Zachary1150/merge_accfmt_MRL4096_ROLLOUT4_LR1e-6_w0.5_ties
Zachary1150/merge_accfmt_MRL4096_ROLLOUT4_LR1e-6_w0.5_ties is a 1.5 billion parameter language model created by Zachary1150. This model was produced by merging two pre-trained models using the TIES method, based on deepseek-ai/DeepSeek-R1-Distill-Qwen-1.5B. It features a context length of 131072 tokens, making it suitable for tasks requiring extensive context processing.
Loading preview...
Model Overview
This model, merge_accfmt_MRL4096_ROLLOUT4_LR1e-6_w0.5_ties, is a 1.5 billion parameter language model developed by Zachary1150. It was created using the mergekit tool, specifically employing the TIES merge method.
Merge Details
The base model for this merge was deepseek-ai/DeepSeek-R1-Distill-Qwen-1.5B. Two distinct pre-trained models were combined:
/local/scratch/zli2255/workspace/MergeExpert/checkpoints/baselines_openrs/acc_MRL4096_ROLLOUT4_LR1e-6/global_step_50/actor/huggingface/local/scratch/zli2255/workspace/MergeExpert/checkpoints/baselines_openrs/accfmt_MRL4096_ROLLOUT4_LR1e-6/global_step_50/actor/huggingface
Each merged model contributed with a weight of 0.5 and a density of 0.5, with normalization applied during the merge process. The model was processed using bfloat16 data type.
Key Characteristics
- Merge Method: Utilizes the TIES (Trimmed, Iterative, and Selective) merging approach, which is designed to combine the strengths of multiple models efficiently.
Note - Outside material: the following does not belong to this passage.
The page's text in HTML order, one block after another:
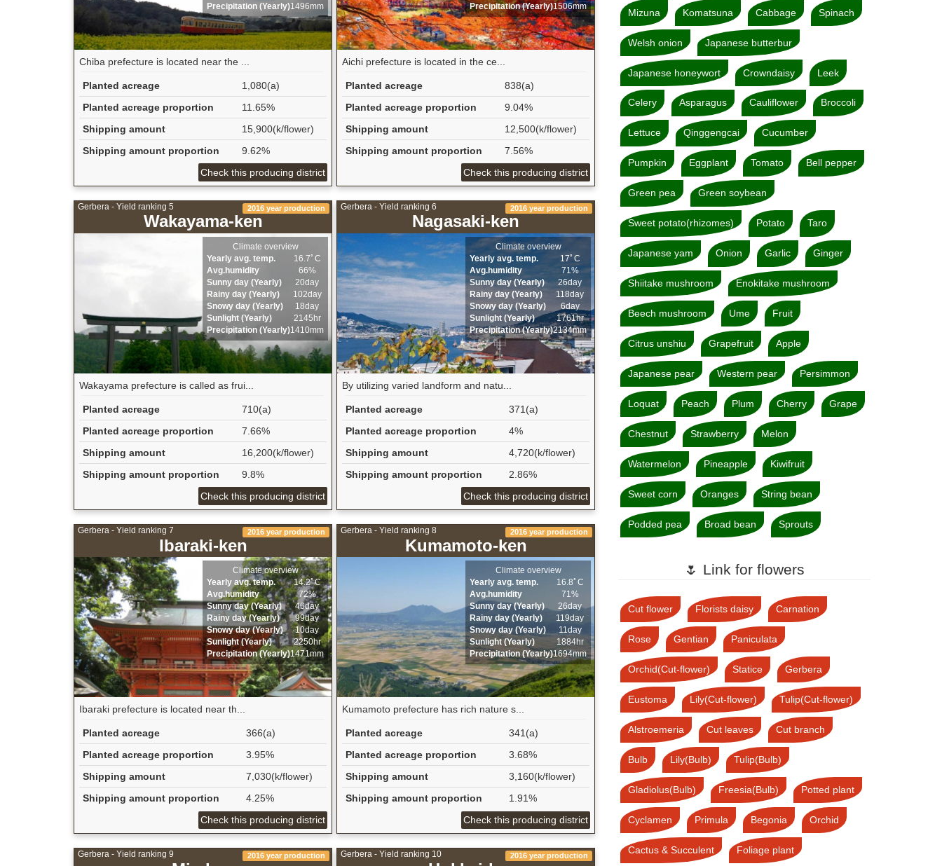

- Base Model: Built upon the DeepSeek-R1-Distill-Qwen-1.5B architecture, inheriting its foundational capabilities.
- Context Length: Features a notable context length of 131072 tokens, allowing for processing and understanding very long inputs.
Potential Use Cases
This model is suitable for applications that can benefit from a compact yet capable language model with a very large context window, especially in scenarios where the specific characteristics of the merged components are advantageous.